What the task asks
Reproduce everything from the line that contains "als Ersatz für" down to the line that contains "Daily deaths in GA (76, 145)" in the listing below, word for word and nothing more. Leave the pictures out.

Information

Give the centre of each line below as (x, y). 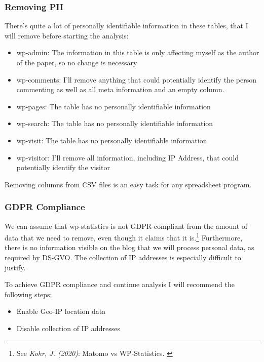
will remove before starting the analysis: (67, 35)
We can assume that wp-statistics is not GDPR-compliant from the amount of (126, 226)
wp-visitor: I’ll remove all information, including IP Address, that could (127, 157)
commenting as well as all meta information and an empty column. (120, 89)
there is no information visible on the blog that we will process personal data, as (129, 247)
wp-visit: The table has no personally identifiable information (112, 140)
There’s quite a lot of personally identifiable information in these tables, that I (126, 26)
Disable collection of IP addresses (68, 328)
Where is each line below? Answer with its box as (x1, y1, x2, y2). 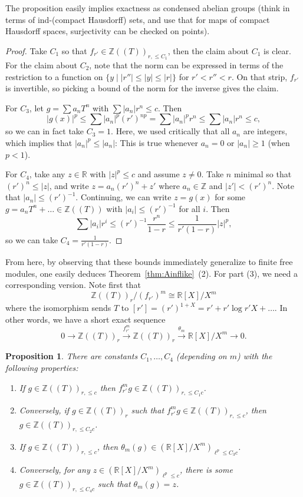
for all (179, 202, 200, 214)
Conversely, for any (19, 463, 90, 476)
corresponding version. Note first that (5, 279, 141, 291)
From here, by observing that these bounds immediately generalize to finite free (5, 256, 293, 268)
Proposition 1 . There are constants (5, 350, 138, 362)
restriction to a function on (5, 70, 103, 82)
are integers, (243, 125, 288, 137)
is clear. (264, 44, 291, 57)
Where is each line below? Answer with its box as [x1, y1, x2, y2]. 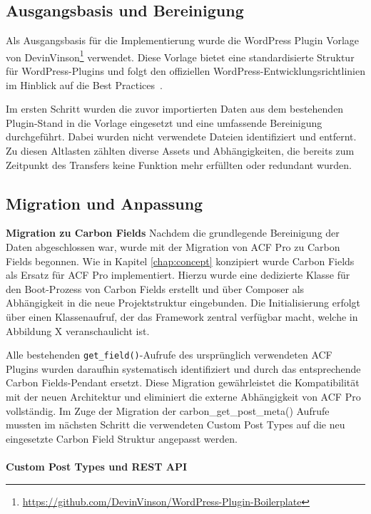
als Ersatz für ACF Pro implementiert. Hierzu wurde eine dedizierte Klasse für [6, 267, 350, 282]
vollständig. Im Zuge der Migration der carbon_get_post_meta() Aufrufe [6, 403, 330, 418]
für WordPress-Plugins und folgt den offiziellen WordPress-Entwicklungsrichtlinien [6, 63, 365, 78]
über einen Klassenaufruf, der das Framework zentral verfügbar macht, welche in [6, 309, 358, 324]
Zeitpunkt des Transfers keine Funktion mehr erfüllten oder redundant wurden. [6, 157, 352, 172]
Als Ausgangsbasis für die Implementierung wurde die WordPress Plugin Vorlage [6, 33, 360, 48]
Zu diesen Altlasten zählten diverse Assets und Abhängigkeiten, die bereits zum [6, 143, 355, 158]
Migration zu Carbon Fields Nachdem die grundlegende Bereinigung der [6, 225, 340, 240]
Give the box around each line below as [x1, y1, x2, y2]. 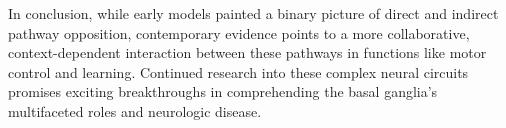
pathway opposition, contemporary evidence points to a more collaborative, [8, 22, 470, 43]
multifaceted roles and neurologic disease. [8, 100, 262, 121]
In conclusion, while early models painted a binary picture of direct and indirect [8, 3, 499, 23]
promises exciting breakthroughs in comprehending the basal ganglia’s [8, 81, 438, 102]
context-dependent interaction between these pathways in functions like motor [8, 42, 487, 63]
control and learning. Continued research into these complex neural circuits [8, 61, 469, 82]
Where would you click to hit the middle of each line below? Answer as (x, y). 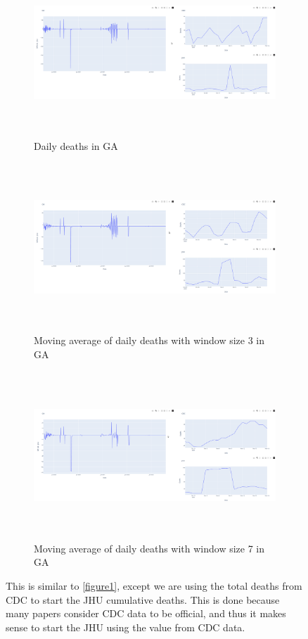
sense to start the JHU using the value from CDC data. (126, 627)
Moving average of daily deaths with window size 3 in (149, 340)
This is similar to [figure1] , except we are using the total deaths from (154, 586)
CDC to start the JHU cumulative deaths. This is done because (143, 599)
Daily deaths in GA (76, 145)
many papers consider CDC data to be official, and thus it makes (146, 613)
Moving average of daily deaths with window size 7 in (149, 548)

Answer section
als Ersatz für ACF Pro implementiert. Hierzu wurde eine dedizierte Klasse für [6, 267, 350, 282]
vollständig. Im Zuge der Migration der carbon_get_post_meta() Aufrufe [6, 403, 330, 418]
für WordPress-Plugins und folgt den offiziellen WordPress-Entwicklungsrichtlinien [6, 63, 365, 78]
über einen Klassenaufruf, der das Framework zentral verfügbar macht, welche in [6, 309, 358, 324]
Zeitpunkt des Transfers keine Funktion mehr erfüllten oder redundant wurden. [6, 157, 352, 172]
Als Ausgangsbasis für die Implementierung wurde die WordPress Plugin Vorlage [6, 33, 360, 48]
Zu diesen Altlasten zählten diverse Assets und Abhängigkeiten, die bereits zum [6, 143, 355, 158]
Migration zu Carbon Fields Nachdem die grundlegende Bereinigung der [6, 225, 340, 240]
Give the box around each line below as [x1, y1, x2, y2]. 
pathway opposition, contemporary evidence points to a more collaborative, [8, 22, 470, 43]
multifaceted roles and neurologic disease. [8, 100, 262, 121]
In conclusion, while early models painted a binary picture of direct and indirect [8, 3, 499, 23]
promises exciting breakthroughs in comprehending the basal ganglia’s [8, 81, 438, 102]
context-dependent interaction between these pathways in functions like motor [8, 42, 487, 63]
control and learning. Continued research into these complex neural circuits [8, 61, 469, 82]
Where would you click to hit the middle of each line below? Answer as (x, y). 
sense to start the JHU using the value from CDC data. (126, 627)
Moving average of daily deaths with window size 3 in (149, 340)
This is similar to [figure1] , except we are using the total deaths from (154, 586)
CDC to start the JHU cumulative deaths. This is done because (143, 599)
Daily deaths in GA (76, 145)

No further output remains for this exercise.